DIRECTIONS FOR THIS TASK: Check every line in the listing below for "resume". Copy the ones where it occurs.

--- EXERCISE DATA ---

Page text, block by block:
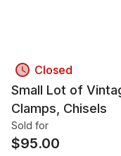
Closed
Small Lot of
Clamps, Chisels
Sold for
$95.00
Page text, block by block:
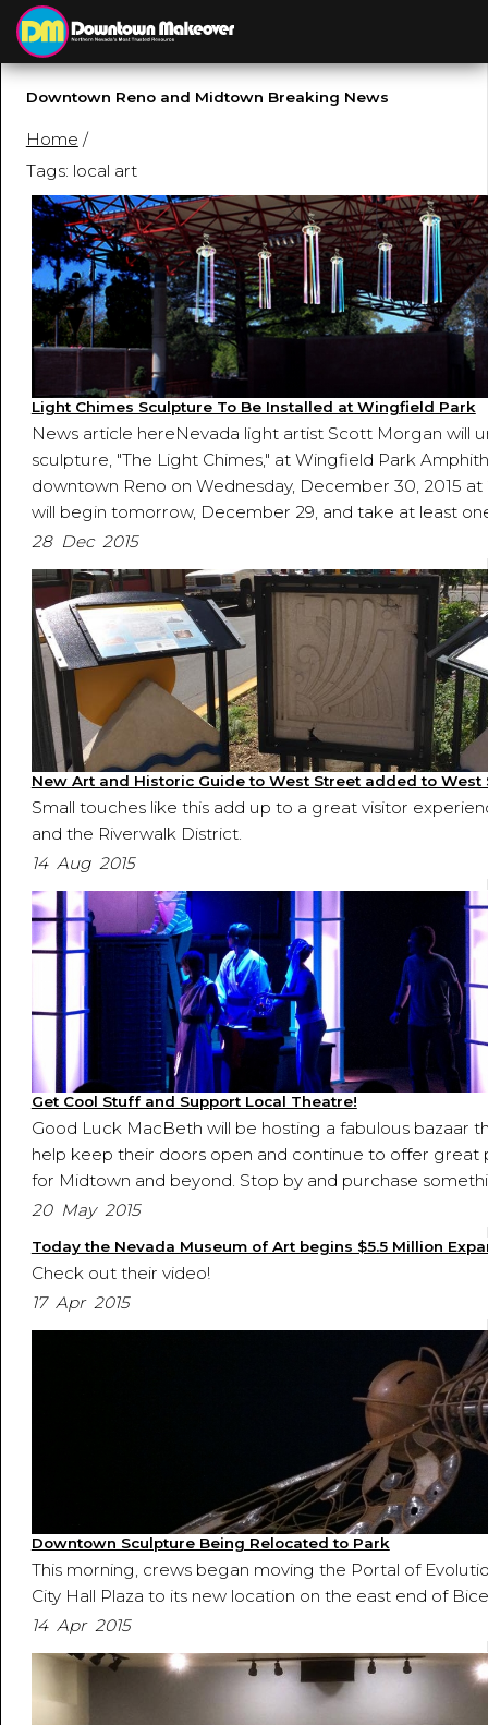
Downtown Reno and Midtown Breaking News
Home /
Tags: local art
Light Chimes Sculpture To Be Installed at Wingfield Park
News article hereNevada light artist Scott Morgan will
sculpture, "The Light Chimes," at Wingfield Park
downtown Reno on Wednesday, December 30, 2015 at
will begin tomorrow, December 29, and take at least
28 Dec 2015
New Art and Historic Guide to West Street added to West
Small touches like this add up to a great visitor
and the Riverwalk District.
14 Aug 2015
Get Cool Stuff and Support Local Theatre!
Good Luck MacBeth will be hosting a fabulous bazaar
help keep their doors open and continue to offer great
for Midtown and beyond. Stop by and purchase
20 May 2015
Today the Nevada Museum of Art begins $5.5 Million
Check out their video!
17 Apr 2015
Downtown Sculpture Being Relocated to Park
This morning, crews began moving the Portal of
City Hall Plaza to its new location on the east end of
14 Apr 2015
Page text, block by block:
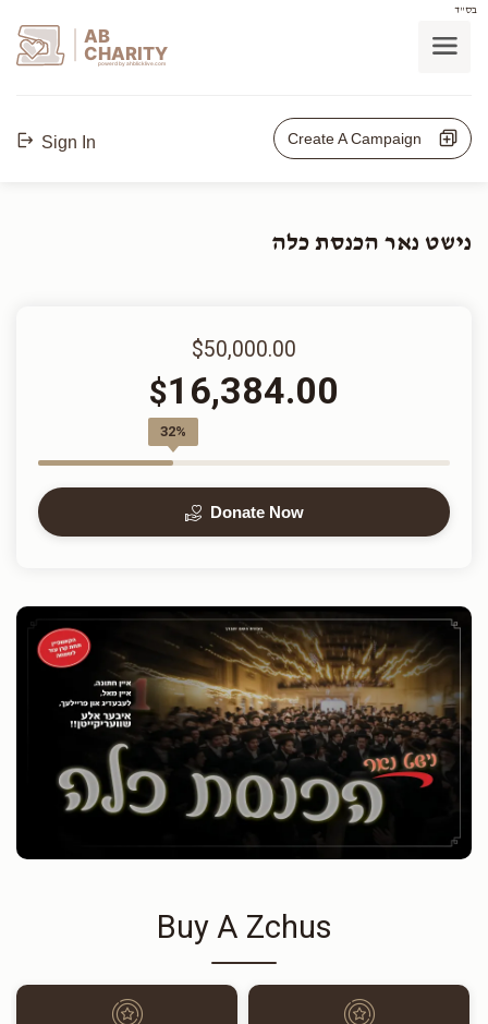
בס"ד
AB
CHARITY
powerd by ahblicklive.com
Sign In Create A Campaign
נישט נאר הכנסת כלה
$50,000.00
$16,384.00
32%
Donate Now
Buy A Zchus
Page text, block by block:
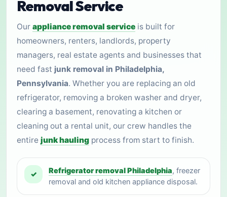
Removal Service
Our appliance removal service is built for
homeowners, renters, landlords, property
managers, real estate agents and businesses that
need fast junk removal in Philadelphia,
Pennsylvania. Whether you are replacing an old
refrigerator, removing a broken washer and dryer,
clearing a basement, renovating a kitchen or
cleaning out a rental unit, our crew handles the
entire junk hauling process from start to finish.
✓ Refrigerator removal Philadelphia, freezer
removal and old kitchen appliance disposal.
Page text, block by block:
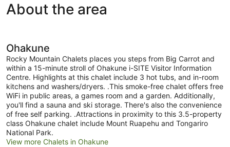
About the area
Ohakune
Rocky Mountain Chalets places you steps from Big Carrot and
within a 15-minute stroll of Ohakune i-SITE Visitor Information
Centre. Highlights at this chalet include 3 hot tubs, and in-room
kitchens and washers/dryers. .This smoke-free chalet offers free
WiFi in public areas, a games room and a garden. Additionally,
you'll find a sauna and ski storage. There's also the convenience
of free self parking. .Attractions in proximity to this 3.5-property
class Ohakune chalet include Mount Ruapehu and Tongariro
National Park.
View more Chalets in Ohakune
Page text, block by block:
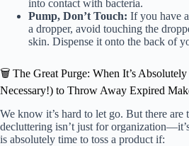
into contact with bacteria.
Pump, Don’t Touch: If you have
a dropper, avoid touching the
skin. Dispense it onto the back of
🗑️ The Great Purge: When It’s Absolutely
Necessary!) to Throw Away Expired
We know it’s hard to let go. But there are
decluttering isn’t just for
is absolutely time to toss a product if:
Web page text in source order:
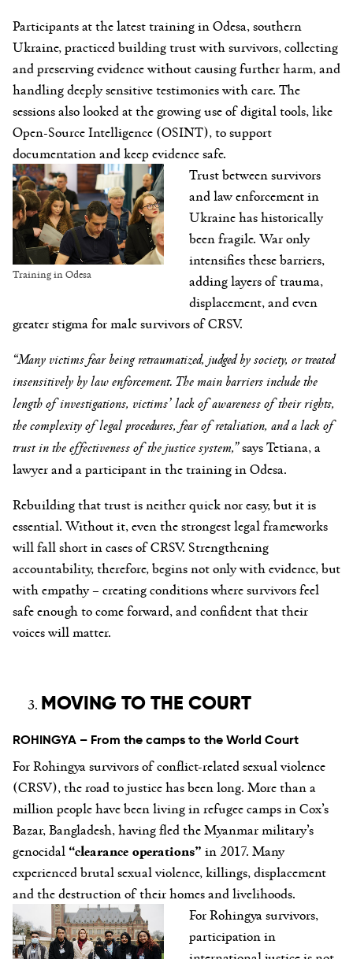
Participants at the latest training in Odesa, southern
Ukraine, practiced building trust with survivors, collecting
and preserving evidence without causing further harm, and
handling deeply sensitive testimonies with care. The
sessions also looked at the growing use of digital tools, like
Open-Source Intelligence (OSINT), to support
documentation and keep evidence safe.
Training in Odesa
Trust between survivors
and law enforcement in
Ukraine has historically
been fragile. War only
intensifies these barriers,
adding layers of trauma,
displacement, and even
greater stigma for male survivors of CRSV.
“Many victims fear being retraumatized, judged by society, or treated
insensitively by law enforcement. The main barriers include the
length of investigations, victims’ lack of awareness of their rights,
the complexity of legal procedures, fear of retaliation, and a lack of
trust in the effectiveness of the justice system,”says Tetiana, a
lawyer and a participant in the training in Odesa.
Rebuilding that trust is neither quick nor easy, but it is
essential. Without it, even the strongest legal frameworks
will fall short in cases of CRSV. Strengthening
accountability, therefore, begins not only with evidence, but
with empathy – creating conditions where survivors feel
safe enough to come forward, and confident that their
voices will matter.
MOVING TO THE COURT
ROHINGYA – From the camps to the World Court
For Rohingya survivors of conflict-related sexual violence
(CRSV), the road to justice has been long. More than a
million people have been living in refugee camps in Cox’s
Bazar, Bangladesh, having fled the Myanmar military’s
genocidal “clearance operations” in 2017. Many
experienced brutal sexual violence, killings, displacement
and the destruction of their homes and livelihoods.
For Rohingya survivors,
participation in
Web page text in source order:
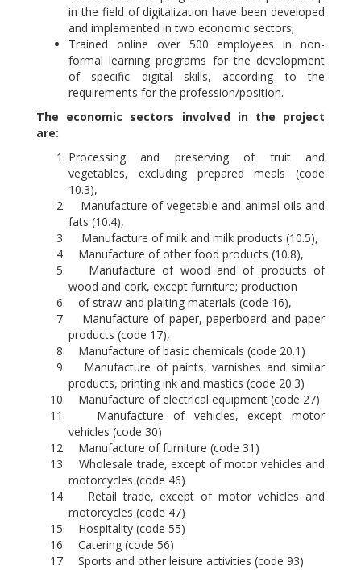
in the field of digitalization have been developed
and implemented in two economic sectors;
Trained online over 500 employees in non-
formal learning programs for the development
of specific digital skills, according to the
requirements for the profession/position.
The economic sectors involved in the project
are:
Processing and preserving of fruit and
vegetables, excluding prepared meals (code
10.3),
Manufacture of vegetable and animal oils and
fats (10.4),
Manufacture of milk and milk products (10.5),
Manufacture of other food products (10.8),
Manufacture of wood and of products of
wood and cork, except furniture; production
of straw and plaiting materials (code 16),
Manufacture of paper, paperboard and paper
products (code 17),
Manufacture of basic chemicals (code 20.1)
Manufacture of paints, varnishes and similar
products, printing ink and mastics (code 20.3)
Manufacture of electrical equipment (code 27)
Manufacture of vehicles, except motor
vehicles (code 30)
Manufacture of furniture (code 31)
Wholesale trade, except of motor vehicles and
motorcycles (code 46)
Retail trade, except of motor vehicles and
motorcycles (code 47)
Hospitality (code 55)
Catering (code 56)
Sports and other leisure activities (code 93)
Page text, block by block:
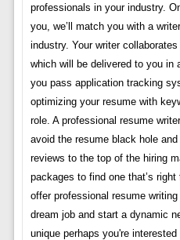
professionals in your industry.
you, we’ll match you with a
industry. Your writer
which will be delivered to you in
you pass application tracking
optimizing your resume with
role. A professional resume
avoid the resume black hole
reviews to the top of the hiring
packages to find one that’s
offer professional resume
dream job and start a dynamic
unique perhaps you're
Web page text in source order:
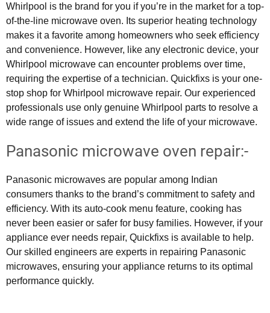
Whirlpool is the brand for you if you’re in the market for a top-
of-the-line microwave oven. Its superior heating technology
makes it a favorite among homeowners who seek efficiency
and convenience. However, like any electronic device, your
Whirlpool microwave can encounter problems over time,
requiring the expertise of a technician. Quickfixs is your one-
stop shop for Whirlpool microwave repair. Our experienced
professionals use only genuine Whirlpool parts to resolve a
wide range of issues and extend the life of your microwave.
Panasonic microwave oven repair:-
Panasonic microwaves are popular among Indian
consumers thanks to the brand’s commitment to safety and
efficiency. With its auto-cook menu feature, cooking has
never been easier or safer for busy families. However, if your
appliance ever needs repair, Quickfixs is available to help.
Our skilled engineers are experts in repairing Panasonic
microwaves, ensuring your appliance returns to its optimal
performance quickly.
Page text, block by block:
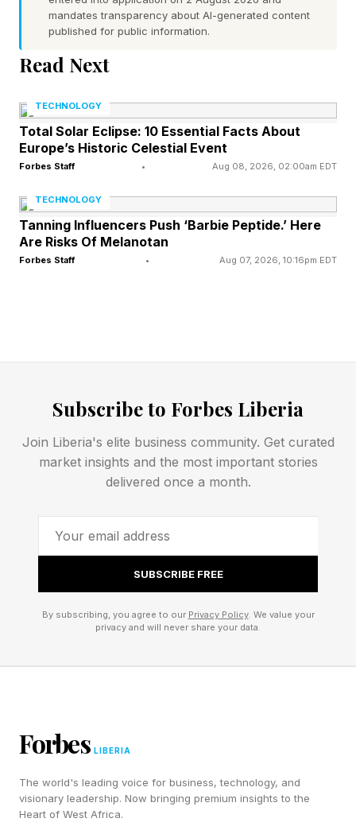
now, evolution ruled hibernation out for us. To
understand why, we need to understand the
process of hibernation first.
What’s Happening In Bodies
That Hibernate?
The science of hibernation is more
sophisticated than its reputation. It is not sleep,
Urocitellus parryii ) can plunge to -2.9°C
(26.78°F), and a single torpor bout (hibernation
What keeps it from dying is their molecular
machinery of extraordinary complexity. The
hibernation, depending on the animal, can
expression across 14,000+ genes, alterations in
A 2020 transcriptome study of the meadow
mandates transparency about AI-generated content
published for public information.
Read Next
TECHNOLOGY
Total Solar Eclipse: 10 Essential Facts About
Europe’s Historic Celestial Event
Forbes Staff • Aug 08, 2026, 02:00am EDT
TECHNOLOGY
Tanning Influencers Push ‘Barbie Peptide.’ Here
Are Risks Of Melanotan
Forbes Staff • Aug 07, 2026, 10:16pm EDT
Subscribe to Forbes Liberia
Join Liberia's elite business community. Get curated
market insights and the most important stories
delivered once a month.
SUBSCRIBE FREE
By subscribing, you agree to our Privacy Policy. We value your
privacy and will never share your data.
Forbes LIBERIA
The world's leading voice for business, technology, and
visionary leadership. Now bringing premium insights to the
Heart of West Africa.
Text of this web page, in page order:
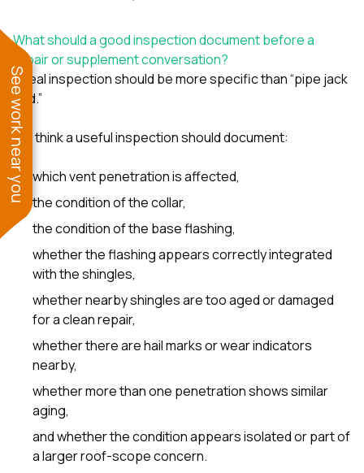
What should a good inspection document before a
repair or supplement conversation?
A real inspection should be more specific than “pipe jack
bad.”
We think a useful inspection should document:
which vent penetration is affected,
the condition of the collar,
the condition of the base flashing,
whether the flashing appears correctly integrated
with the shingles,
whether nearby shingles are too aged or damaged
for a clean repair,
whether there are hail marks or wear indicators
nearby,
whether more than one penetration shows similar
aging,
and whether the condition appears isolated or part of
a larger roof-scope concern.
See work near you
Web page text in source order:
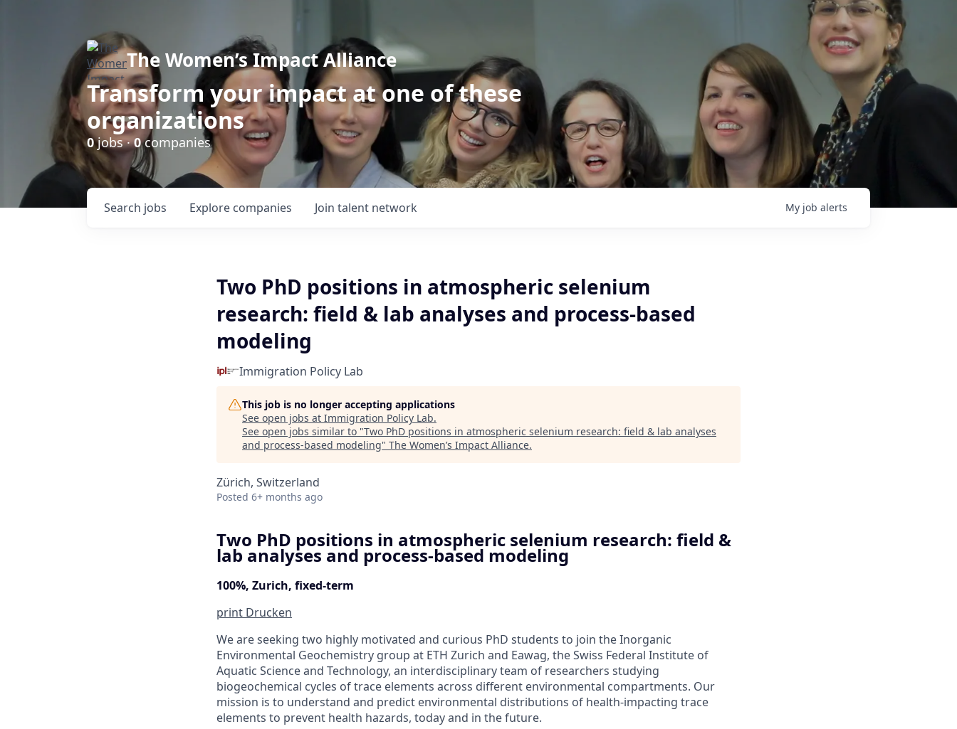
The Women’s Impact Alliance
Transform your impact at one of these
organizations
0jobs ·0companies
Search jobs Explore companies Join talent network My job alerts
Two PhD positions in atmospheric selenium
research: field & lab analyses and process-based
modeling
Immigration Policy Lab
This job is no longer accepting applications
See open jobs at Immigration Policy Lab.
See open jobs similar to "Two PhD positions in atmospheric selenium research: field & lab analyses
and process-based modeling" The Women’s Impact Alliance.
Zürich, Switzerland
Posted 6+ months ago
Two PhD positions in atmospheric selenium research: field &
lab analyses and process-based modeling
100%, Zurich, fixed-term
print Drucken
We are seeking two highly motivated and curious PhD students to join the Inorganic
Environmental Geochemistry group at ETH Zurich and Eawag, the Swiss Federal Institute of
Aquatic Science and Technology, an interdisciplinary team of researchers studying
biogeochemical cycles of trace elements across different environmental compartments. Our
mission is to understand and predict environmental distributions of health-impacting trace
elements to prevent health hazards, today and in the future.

---

THE COMPLETED TASK:
optimizing your resume with
role. A professional resume
avoid the resume black hole
offer professional resume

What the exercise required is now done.